カリマンタン西部に再生可能エネルギー ADB初のBIMP-EAGA*融資案件

An ADB-funded power exchange project will bring cleaner, greener hydroelectricity from Malaysia to West Kalimantan, Indonesia and add 8,000 households to its power grid.

【マニラ、2013年8月28日】アジア開発銀行(ADB)は、インドネシア1政府に対し、マレーシア・サラワク州に隣接するインドネシア・西カリマンタン州の送電線整備のため、4,950万ドルの融資を決定した。
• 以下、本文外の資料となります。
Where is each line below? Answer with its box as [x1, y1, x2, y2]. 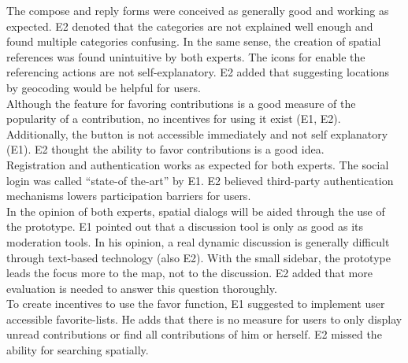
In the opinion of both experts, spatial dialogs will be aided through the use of [6, 202, 385, 219]
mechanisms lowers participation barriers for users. [6, 187, 251, 204]
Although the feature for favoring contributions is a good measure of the [6, 94, 356, 111]
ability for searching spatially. [6, 342, 149, 358]
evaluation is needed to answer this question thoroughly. [6, 280, 277, 296]
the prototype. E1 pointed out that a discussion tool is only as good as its [6, 218, 364, 235]
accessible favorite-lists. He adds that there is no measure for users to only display [6, 310, 402, 327]
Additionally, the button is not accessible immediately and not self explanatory [6, 125, 388, 142]
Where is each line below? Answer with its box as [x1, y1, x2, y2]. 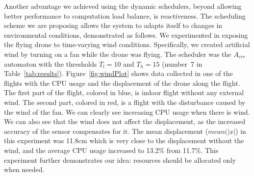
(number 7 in [162, 58, 203, 69]
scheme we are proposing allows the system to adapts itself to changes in [4, 20, 223, 30]
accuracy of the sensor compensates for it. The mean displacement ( [4, 126, 208, 136]
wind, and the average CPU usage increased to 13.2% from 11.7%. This [4, 145, 219, 155]
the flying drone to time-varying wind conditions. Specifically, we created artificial [4, 39, 250, 50]
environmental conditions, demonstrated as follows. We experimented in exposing [4, 29, 248, 40]
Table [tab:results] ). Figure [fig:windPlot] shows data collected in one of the [4, 68, 233, 78]
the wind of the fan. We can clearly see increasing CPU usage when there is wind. [4, 106, 250, 117]
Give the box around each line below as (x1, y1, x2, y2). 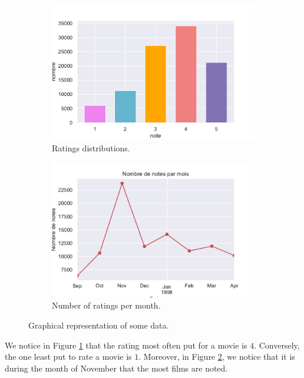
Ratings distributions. (52, 141, 130, 154)
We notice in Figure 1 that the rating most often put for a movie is (5, 339, 247, 351)
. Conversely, (254, 339, 300, 351)
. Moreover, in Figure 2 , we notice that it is (138, 350, 295, 363)
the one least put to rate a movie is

プロジェクト(West Kalimantan Power Grid Strengthening Project)では、総長145㎞の送電線(うち83㎞は国境をまたぐ高圧線)と支線、サブステーション(変電設備)を整備し、2015年1月からの稼動を目指す。完成すれば、マレーシア・サラワク州の水力発電所で発電される電力を、西カリマンタン州の約8,000世帯へ送電することが可能となる。

同地域では現在、インドネシア国有電力会社(Perusahaan Listrik Negara)が石油火力発電所からの電力を供給しているが、熱源が再生可能エネルギーに切り替わることで供給が安定化し、コストが下がるほか2、二酸化炭素排出量の削減効果が見込まれる3

ADBの担当官は、「西カリマンタンにとっては再生可能エネルギーが手に入り、変電能力が向上する。サラワク州にとっては水力発電の初の輸出事例となる。地域全体にとっては、インドネシア・マレーシア・ブルネイを繋ぐ電力システム実現に向けて、一歩前進となる。まさに、(3者が利益を得る)ウィン・ウィン・ウィンの状況だ」と述べている。

同プロジェクトには、仏開発庁(AFD)も同額を融資予定であるほか、ADBのクリーンエネルギーファンド4からも200万ドルのグラントが供与される予定。ADBは、本送電網のマレーシア側部分をファイナンスする第2号融資も準備している。

【抄訳・本リリースの英原文はこちら


* ブルネイ、インドネシア、マレーシア、フィリピン東アジア成長地域(The Brunei Darussalam-Indonesia-Malaysia-Philippines East ASEAN Growth Area)は、ASEANに加盟する上記4カ国が、協力強化を通じて互恵的な経済発展の促進を目指して1994年に発足したイニシアチブ。
1 ADBの対インドネシア業務詳細は、http://www.adb.org/countries/indonesia/main参照。
2 キロワット時 あたり0.25ドルから0.18ドル、年額では石油発電コスト約1億ドルが削減される計算。
3 年換算で40万トンと試算される。